Overview
Job Title: Data Engineer
Location: TrivandrumType: Full-timeExperience Level: Mid-Senior (3+ years)
About the Role
We are seeking a skilled Data Engineer to design and implement robust, scalable data pipelines for processing and transforming log data stored in Elasticsearch. You will play a key role in building the data pipeline for our advanced ML-powered behavioural anomaly detection platform.

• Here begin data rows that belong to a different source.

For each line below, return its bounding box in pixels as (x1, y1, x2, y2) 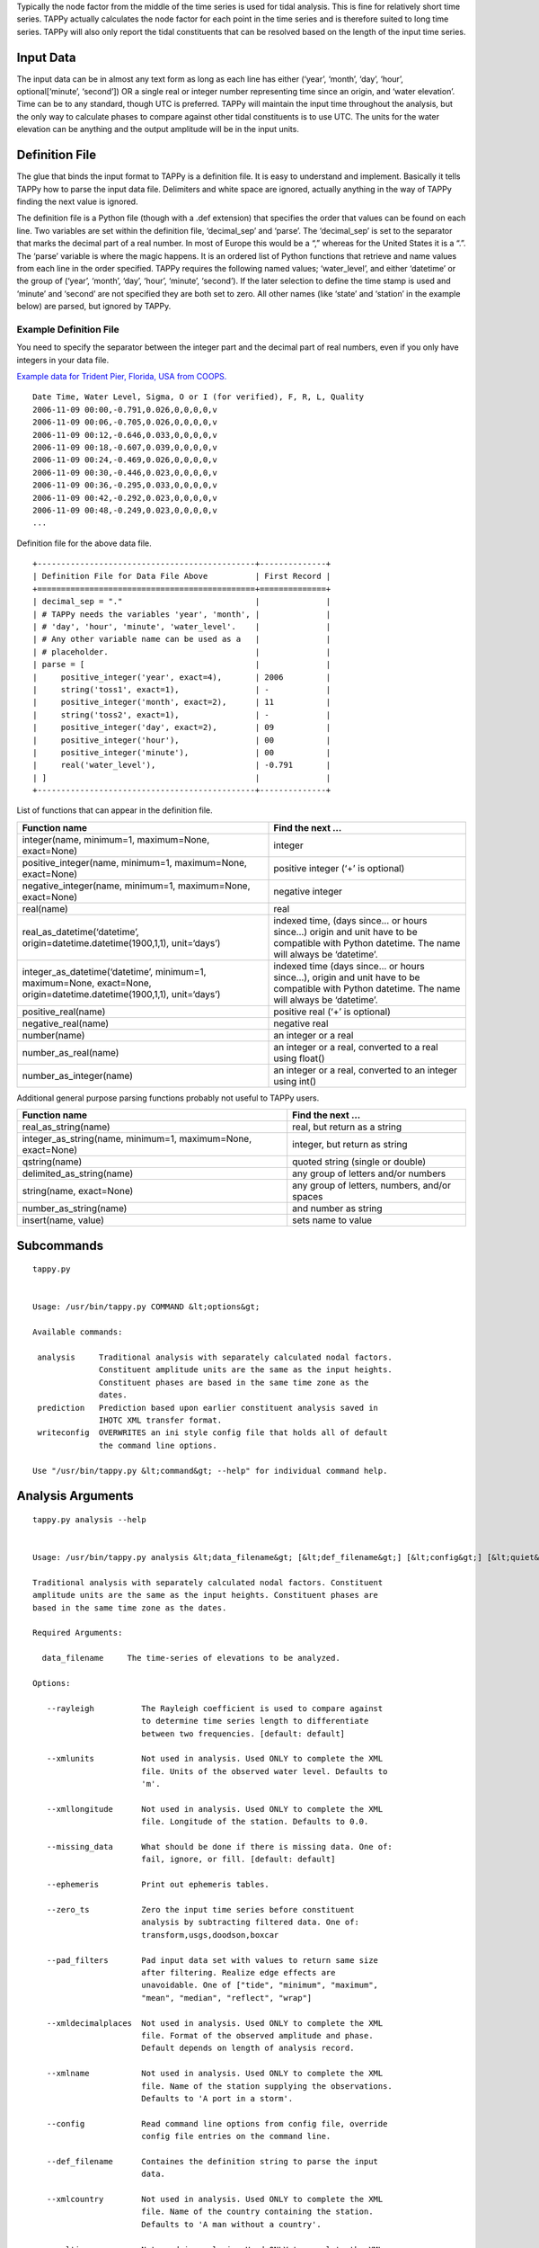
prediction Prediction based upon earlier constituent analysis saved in (37, 1403, 379, 1413)
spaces (292, 1191, 323, 1203)
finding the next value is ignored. (16, 196, 138, 207)
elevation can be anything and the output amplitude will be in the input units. (16, 124, 300, 135)
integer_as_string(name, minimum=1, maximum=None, (22, 1133, 252, 1146)
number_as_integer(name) (22, 1069, 134, 1082)
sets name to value (292, 1214, 373, 1227)
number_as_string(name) (22, 1202, 128, 1215)
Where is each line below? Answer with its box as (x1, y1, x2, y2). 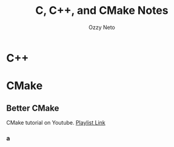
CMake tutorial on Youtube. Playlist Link (6, 119, 106, 126)
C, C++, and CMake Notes (35, 4, 169, 18)
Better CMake (6, 103, 59, 113)
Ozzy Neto (89, 24, 115, 31)

This role also involves designing and maintaining the feature engineering pipeline, including integration with a feature store like Feast, and ensuring high-quality, low-latency data delivery for ML models. If you have strong experience in ELK stack, Python, and modern data architectures, and are excited by the intersection of AI and cybersecurity, this is for you.
Key Responsibilities
ETL Pipeline Development:
- Build scalable ETL workflows to extract raw logs from Elasticsearch.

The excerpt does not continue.